Epoch 5/50, Loss: 0.5496
Epoch 10/50, Loss: 0.4597
Epoch 15/50, Loss: 0.4099
Epoch 20/50, Loss: 0.3585
Epoch 25/50, Loss: 0.3082
Epoch 30/50, Loss: 0.2600
Epoch 35/50, Loss: 0.2147
Epoch 40/50, Loss: 0.1660
Epoch 45/50, Loss: 0.1247
Epoch 50/50, Loss: 0.0971
Training complete.


## Model Evaluation

### Subtask:
Evaluate the trained MLP model on the test set. Calculate and print the accuracy of the model on the test data.

**Reasoning**:
The subtask is to evaluate the trained model on the test set and calculate its accuracy. This code will put the model in evaluation mode, iterate through the test data, make predictions, and calculate the accuracy.



In [None]:
model.eval() # Set model to evaluation mode
correct = 0
total = 0

with torch.no_grad(): # Disable gradient calculation for evaluation
    for inputs, labels in test_loader:
        outputs = model(inputs)
        predicted = (outputs > 0.5).float() # Convert probabilities to binary predictions (0 or 1)
        total += labels.size(0)
        correct += (predicted == labels).sum().item()

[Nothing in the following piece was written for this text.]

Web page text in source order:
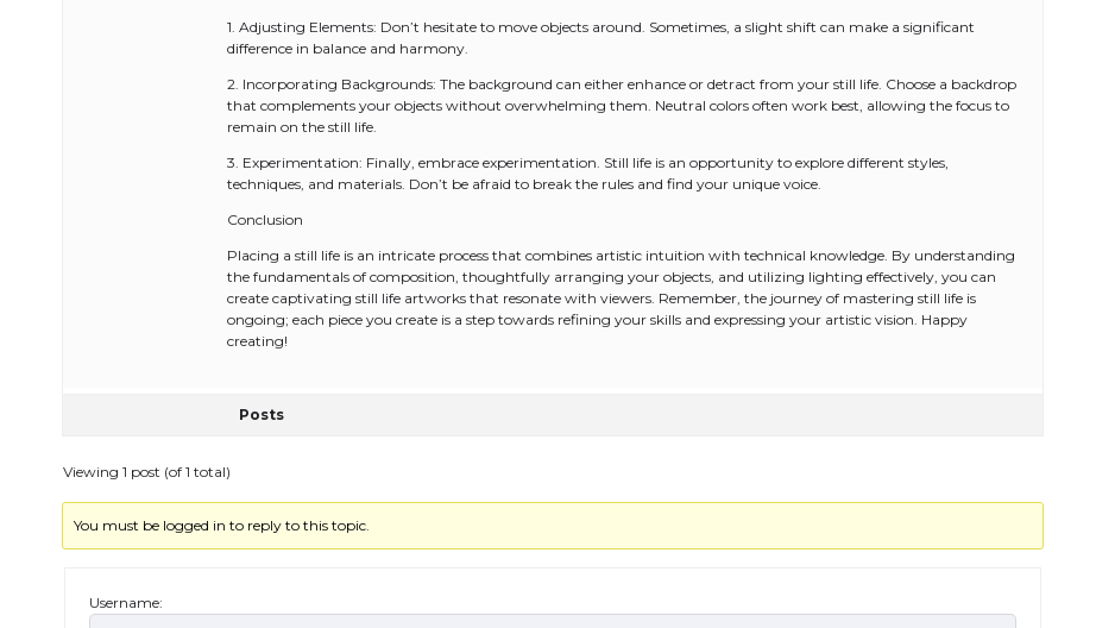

accuracy = 100 * correct / total
print(f"Accuracy on the test set: {accuracy:.2f}%")

Accuracy on the test set: 72.50%


## Final Task

### Subtask:
Summarize the completed task, confirming that the PyTorch notebook for German Credit binary classification has been created and evaluated according to the specified requirements.


## Summary:

### Q&A
The final test accuracy achieved by the Multi-Layer Perceptron (MLP) model was 72.50%.

### Data Analysis Key Findings
*   **Data Acquisition and Preparation**: The German Credit dataset, containing 1000 entries, was successfully downloaded and loaded into a pandas DataFrame with 21 specified columns.
*   **Target Variable Preprocessing**: The 'creditability' target variable was remapped from $\{1, 2\}$ to $\{1, 0\}$ for binary classification compatibility.
*   **Feature Engineering**: Categorical features were identified and transformed using one-hot encoding, while numerical features were scaled using `StandardScaler` fitted on the training data. The dataset was split into training (800 samples) and testing (200 samples) sets.
*   **PyTorch Data Preparation**: Preprocessed data was successfully converted into PyTorch tensors and organized into `TensorDatasets` and `DataLoaders` with a batch size of 64, preparing it for batch-wise training.
*   **MLP Model Architecture**: A Multi-Layer Perceptron (MLP) model was defined with an input layer matching the 48 features, two hidden layers of 64 and 32 neurons respectively, both utilizing ReLU activation, and a final output layer with a Sigmoid activation for binary classification.
*   **Model Training Progress**: The MLP model was trained for 50 epochs using `nn.BCELoss` as the criterion and Adam optimizer with a learning rate of 0.001. The training loss consistently decreased from an average loss of approximately 0.5496 at Epoch 5 to 0.0971 at Epoch 50, indicating successful learning.
*   **Model Performance**: The trained model achieved an accuracy of 72.50% on the unseen test set.

### Insights or Next Steps
*   The current model achieves a reasonable baseline accuracy of 72.50%. Further optimization could involve hyperparameter tuning (e.g., learning rate, hidden layer sizes, batch size), exploring different activation functions, or regularization techniques to potentially improve performance.
*   Given that the dataset is for credit risk assessment, a deeper analysis of false positives and false negatives (confusion matrix, precision, recall, F1-score) would provide more critical insights into the model's decision-making and its implications for lending decisions.